— YOUR GOAL —
Below is a listing. Gather each line of it that contains "Разбиваем".

◇ ◇ ◇ ◇ ◇ ◇ ◇

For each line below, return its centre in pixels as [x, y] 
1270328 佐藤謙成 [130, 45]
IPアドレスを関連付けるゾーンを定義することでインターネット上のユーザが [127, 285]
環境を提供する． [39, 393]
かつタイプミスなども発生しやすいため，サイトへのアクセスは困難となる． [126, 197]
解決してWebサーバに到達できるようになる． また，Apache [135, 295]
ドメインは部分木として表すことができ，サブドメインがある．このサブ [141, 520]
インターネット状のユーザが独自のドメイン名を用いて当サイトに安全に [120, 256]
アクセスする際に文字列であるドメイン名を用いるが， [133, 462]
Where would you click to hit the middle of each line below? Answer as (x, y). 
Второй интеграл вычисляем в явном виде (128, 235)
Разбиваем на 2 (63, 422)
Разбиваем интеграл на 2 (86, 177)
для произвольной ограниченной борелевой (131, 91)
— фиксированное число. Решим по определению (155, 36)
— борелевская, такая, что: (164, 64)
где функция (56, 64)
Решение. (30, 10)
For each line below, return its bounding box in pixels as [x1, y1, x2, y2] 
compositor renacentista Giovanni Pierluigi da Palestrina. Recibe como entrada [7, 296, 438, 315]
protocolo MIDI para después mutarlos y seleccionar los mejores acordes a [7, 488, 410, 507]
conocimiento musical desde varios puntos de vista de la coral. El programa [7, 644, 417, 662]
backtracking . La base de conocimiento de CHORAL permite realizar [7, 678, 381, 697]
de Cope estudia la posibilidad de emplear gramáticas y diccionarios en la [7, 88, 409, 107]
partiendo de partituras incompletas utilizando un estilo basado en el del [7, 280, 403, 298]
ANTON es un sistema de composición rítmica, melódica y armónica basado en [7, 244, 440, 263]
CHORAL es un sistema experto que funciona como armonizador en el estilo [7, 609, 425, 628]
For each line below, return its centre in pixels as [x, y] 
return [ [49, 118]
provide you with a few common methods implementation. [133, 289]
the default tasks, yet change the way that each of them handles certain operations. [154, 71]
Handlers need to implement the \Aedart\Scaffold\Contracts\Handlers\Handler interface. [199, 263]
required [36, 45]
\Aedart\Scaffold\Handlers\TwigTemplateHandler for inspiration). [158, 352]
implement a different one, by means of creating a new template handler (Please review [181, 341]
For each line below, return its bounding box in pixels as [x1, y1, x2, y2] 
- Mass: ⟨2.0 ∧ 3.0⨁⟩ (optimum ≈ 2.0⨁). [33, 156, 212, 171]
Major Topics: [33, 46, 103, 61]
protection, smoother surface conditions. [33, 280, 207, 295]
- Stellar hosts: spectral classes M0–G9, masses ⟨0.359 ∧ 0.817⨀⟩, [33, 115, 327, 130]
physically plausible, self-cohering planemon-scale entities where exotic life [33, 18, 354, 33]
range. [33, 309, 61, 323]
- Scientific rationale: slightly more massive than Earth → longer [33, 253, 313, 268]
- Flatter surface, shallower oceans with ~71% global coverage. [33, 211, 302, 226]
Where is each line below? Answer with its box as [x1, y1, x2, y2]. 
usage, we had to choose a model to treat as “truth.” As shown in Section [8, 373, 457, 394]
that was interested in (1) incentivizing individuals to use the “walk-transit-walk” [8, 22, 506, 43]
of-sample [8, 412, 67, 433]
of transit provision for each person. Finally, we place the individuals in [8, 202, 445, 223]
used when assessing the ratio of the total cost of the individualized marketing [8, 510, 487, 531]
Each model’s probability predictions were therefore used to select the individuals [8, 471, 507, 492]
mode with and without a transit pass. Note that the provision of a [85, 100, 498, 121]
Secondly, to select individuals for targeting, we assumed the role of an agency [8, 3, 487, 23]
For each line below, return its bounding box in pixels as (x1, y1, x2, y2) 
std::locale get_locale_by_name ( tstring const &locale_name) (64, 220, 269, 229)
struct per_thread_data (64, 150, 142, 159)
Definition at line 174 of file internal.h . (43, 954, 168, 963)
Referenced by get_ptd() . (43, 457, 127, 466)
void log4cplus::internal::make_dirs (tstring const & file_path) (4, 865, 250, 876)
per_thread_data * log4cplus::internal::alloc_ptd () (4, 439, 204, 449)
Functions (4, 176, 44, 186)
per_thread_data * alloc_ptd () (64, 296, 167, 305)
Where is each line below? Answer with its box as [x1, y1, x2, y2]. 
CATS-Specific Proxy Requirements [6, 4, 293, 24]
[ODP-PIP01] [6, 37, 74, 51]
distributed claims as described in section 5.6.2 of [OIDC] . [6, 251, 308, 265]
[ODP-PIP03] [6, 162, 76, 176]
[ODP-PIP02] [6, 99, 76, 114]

◇ ◇ ◇ ◇ ◇ ◇ ◇

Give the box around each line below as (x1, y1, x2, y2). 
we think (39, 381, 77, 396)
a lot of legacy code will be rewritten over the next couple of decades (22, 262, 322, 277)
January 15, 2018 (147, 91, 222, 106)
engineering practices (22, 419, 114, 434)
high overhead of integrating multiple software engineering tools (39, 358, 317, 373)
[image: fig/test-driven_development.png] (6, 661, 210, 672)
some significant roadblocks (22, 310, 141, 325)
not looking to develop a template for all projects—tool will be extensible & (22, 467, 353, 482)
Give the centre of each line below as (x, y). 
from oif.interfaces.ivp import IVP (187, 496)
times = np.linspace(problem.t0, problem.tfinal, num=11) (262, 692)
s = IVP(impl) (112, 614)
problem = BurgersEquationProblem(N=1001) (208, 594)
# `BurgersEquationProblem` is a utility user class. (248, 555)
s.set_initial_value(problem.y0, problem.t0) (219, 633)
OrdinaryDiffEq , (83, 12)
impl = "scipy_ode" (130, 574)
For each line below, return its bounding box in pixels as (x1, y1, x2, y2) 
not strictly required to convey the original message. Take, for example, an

◇ ◇ ◇ ◇ ◇ ◇ ◇

— EXERCISE RESULT —
Разбиваем на 2 (63, 422)
Разбиваем интеграл на 2 (86, 177)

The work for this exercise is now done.